By MYRON LOVE Internationally known heart researcher Dr. Lorrie Kirshenbaum has a new accolade to add to his resume in recognition of his ground-breaking research over the past 30 years and more.

Dr, Lorrie Kirshenbaum


Most recently, Kirshenbaum – the long time Director of the St. Boniface Hospital’s Institute of Cardiovascular Sciences and Professor in the University of Manitoba’s Department of Physiology and  Pathophysiology and Pharmacology and Therapeutics – was awarded an Honorary Doctorate in Science degree from the University of Kragujevac in Serbia. Previously, he had bestowed upon him the Heart and Stroke Foundation of Manitoba R.E. Beamish Memorial Award  (in 2014), the University of Manitoba’s Distinguished Alumni Professional Achievement Award  (2018,) and the  Canadian Cardiovascular Society, Research Achievement Award in 2020.  Last year, he was inducted into the Order of Manitoba.
He has also been recognized by several international heart research organizations in recent years.
On the late afternoon of Friday, May 3, colleagues, family and friends gathered in the atrium of the Albrechtsen Research Centre at the St. Boniface Hospital complex  to celebrate Kirshenbaum’s newest honour.
Several colleagues stepped up to the podium to praise the honoree, among them Dr. Arnold Naimark, Past President of the University of Manitoba.  Naimark began his remarks by quoting Winston Churchill’s adage that “no burden is heavier than great potential.”
“I remember Lorrie as a young scientist at the University of Manitoba,’ Naimark commented.  “He was always asking questions.
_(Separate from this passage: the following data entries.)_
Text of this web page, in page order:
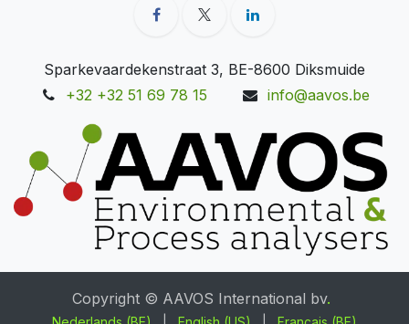
Sparkevaardekenstraat 3, BE-8600 Diksmuide
+32 +32 51 69 78 15
info@aavos.be
Copyright © AAVOS International bv.
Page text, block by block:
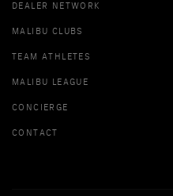
DEALER NETWORK
MALIBU CLUBS
TEAM ATHLETES
MALIBU LEAGUE
CONCIERGE
CONTACT
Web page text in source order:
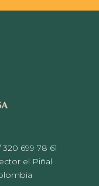
699 78 61
el Piñal
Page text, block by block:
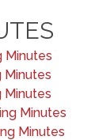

“Not only is he a dedicated researcher, but also he contributes to the scientific community.  Many of his students have become leaders in their own right.”
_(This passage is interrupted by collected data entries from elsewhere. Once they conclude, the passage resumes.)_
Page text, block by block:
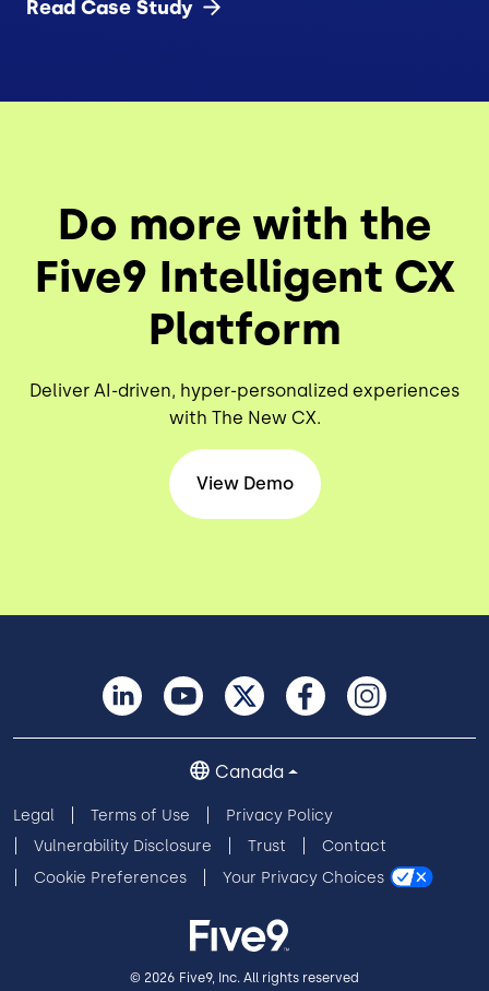
Read Case Study
Do more with the
Five9 Intelligent CX
Platform
Deliver AI-driven, hyper-personalized experiences
with The New CX.
View Demo
Legal Terms of Use
Privacy Policy
Vulnerability Disclosure
Trust
Contact
Cookie Preferences
Your Privacy Choices
Canada
© 2026 Five9, Inc. All rights reserved
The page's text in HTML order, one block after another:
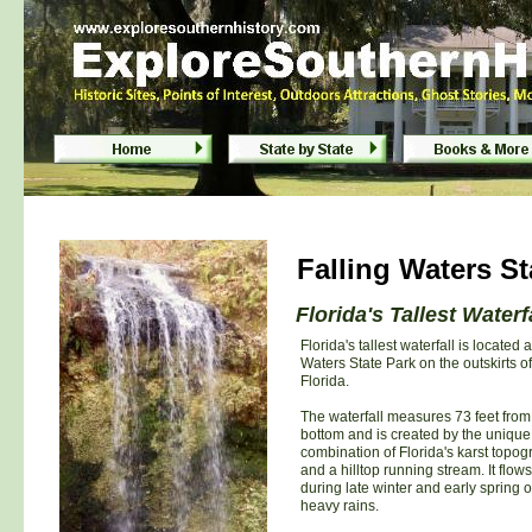
Falling Waters
Falling Waters State Park - Chipley,
Falling Waters State Park - Chipley,
Florida's tallest waterfall is located
Waters State Park on the outskirts
Florida.
The waterfall measures 73 feet
bottom and is created by the unique
combination of Florida's karst
and a hilltop running stream. It
during late winter and early spring
heavy rains.
Florida's Tallest
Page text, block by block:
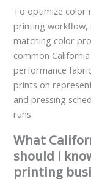
To optimize color
printing
matching color
common
performance
prints on
and pressing
runs.
What
should I
printing

Among others praising Kirshenbaum were: Dr. Ian Dixon, head of the department of physiology and pathophysiology; the Honourable Dr. Rene Cable, Minister of Advanced Education – representing the provincial government; Dr. Jude Uzonna, Vice Dean of Research, Rady Faculty of Health Sciences, University of Manitoba; and Dr. Bram Ramjiawan, Director of Research, Asper Clinical Research Institute, speaking on behalf of Dr. Michael Czubryt, Executive Director of  Research. Albrechtsen Research Centre.
 
“You do what you do, not in the hope of recognition, but because you want to make a difference,”  Kirshenbaum noted when it was his turn at the podium.  I love doing research and I love teaching.”
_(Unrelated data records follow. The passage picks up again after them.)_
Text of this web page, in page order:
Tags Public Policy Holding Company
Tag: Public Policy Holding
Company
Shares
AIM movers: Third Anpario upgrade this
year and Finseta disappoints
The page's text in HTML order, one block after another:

He expressed his gratitude to his wife, Dr. Diane Popeski, and his family, as well as the members of his research team.   “I have a group of superb researchers who have been with me for a long time. They have done all the heavy lifting.”
He also spoke of the many students that he has taught over the past 30  years.  “I am inspired by younger people,” Kirhenbaum said.
He completed his remarks by referring to those who came before him – mentors in cardiology such as Dr. Naranjan Dhalla, founding director of the Institute of Cardiovascular Sciences at the St. Boniface Hospital, and the late Dr. Robert Beamish, the founding director of the Manitoba Heart Foundation.
“I stand on the shoulders of giants,” Kirshenbaum said.
A graduate of the University of Manitoba – with a Ph.D. in Physiology – the son of Mildred and the late Alec Kirshenbaum says that he knew from a very young age that he wanted to devote his life to science and research. 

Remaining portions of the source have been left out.